• [Task goal]: What follows is a set of records. Retype them exactly, leaving out the pictures.
____________________
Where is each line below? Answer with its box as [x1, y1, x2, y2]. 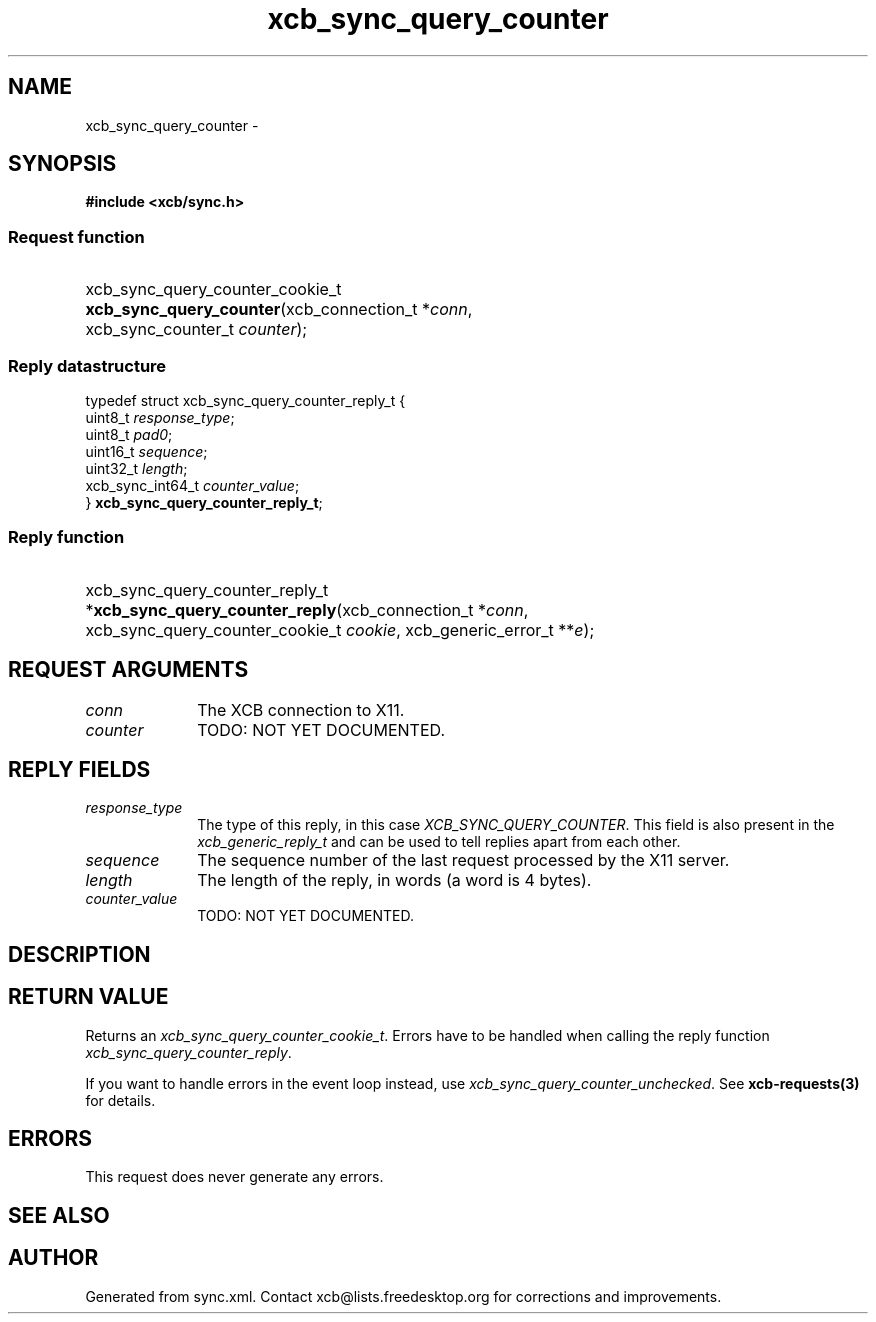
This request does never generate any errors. [85, 1168, 384, 1186]
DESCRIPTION [8, 941, 151, 967]
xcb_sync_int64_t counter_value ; [85, 476, 300, 494]
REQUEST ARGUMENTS [8, 657, 249, 683]
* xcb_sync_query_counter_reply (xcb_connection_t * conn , [85, 599, 529, 620]
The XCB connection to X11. [197, 699, 405, 720]
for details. [85, 1091, 156, 1109]
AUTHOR [8, 1245, 99, 1271]
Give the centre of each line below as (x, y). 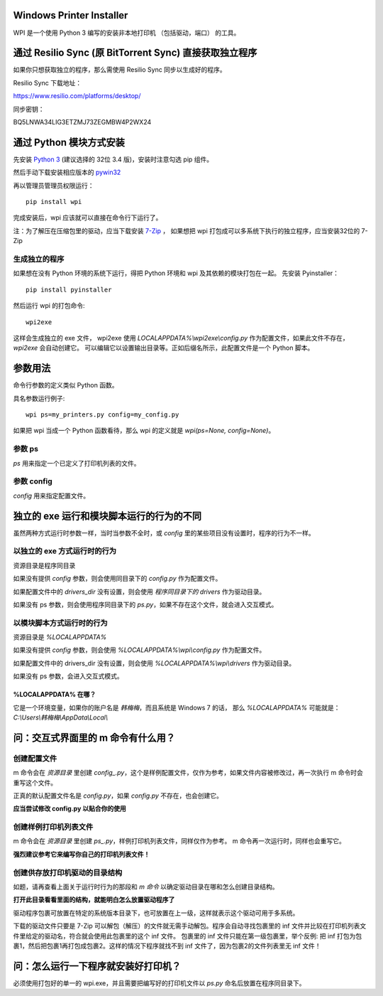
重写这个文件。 (35, 783)
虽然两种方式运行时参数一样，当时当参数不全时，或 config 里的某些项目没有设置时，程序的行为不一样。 (164, 532)
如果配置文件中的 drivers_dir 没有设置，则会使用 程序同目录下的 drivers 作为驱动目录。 (139, 591)
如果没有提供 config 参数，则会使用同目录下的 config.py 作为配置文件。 (117, 579)
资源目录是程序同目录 (44, 565)
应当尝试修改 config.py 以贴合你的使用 (70, 809)
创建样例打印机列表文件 (53, 827)
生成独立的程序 (39, 259)
____________________
• [Solution below]:
Where is each line below? Answer with its box as [x1, y1, x2, y2]. 
This request does never generate any errors. [85, 1168, 384, 1186]
DESCRIPTION [8, 941, 151, 967]
xcb_sync_int64_t counter_value ; [85, 476, 300, 494]
REQUEST ARGUMENTS [8, 657, 249, 683]
* xcb_sync_query_counter_reply (xcb_connection_t * conn , [85, 599, 529, 620]
The XCB connection to X11. [197, 699, 405, 720]
for details. [85, 1091, 156, 1109]
AUTHOR [8, 1245, 99, 1271]
Give the centre of each line below as (x, y). 
重写这个文件。 (35, 783)
虽然两种方式运行时参数一样，当时当参数不全时，或 config 里的某些项目没有设置时，程序的行为不一样。 (164, 532)
如果配置文件中的 drivers_dir 没有设置，则会使用 程序同目录下的 drivers 作为驱动目录。 (139, 591)
如果没有提供 config 参数，则会使用同目录下的 config.py 作为配置文件。 (117, 579)
资源目录是程序同目录 (44, 565)
应当尝试修改 config.py 以贴合你的使用 (70, 809)
创建样例打印机列表文件 (53, 827)
生成独立的程序 (39, 259)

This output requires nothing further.